Supplied material below:

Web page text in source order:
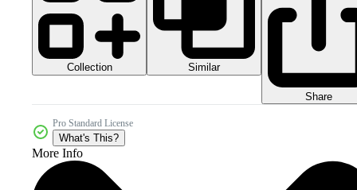
Collection Similar
Share
Pro Standard License
What's This?
More Info
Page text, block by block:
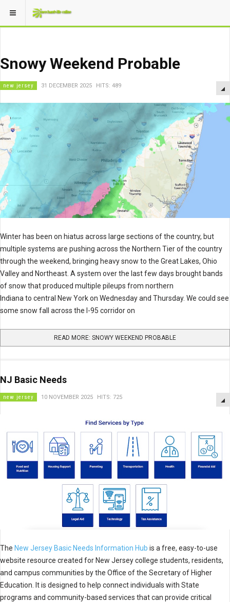
Snowy Weekend Probable
new jersey 31 DECEMBER 2025 HITS: 489
Winter has been on hiatus across large sections of the country, but
multiple systems are pushing across the Northern Tier of the country
through the weekend, bringing heavy snow to the Great Lakes, Ohio
Valley and Northeast. A system over the last few days brought bands
of snow that produced multiple pileups from northern
Indiana to central New York on Wednesday and Thursday. We could see
some snow fall across the I-95 corridor on
READ MORE: SNOWY WEEKEND PROBABLE
NJ Basic Needs
new jersey 10 NOVEMBER 2025 HITS: 725
The New Jersey Basic Needs Information Hub is a free, easy-to-use
website resource created for New Jersey college students, residents,
and campus communities by the Office of the Secretary of Higher
Education. It is designed to help connect individuals with State
programs and community-based services that can provide critical
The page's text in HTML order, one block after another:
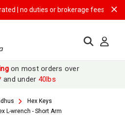
| no duties or brokerage fees | free
on most orders over
and under 40lbs
Hex Keys
L-wrench - Short Arm
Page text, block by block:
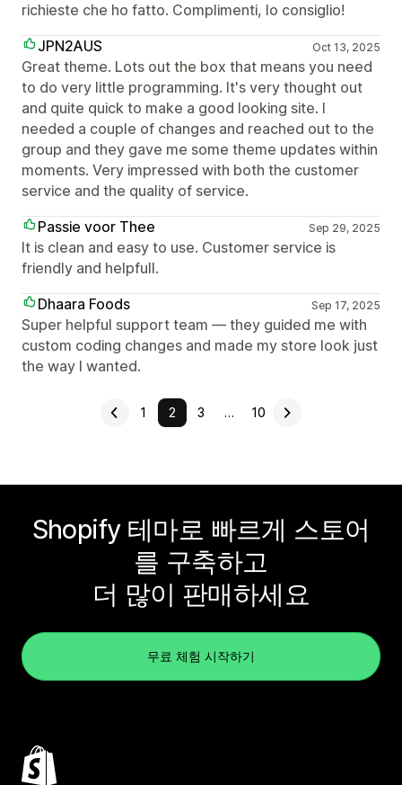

End of Supplied material.

*What needs to be done*
A precise repetition of every entry, free of pictures, is the expected answer.

*Exercise answer*
Web page text in source order:
Collection Similar
Share
Pro Standard License
What's This?
More Info
Page text, block by block:
Snowy Weekend Probable
new jersey 31 DECEMBER 2025 HITS: 489
Winter has been on hiatus across large sections of the country, but
multiple systems are pushing across the Northern Tier of the country
through the weekend, bringing heavy snow to the Great Lakes, Ohio
Valley and Northeast. A system over the last few days brought bands
of snow that produced multiple pileups from northern
Indiana to central New York on Wednesday and Thursday. We could see
some snow fall across the I-95 corridor on
READ MORE: SNOWY WEEKEND PROBABLE
NJ Basic Needs
new jersey 10 NOVEMBER 2025 HITS: 725
The New Jersey Basic Needs Information Hub is a free, easy-to-use
website resource created for New Jersey college students, residents,
and campus communities by the Office of the Secretary of Higher
Education. It is designed to help connect individuals with State
programs and community-based services that can provide critical
The page's text in HTML order, one block after another:
| no duties or brokerage fees | free
on most orders over
and under 40lbs
Hex Keys
L-wrench - Short Arm
Page text, block by block:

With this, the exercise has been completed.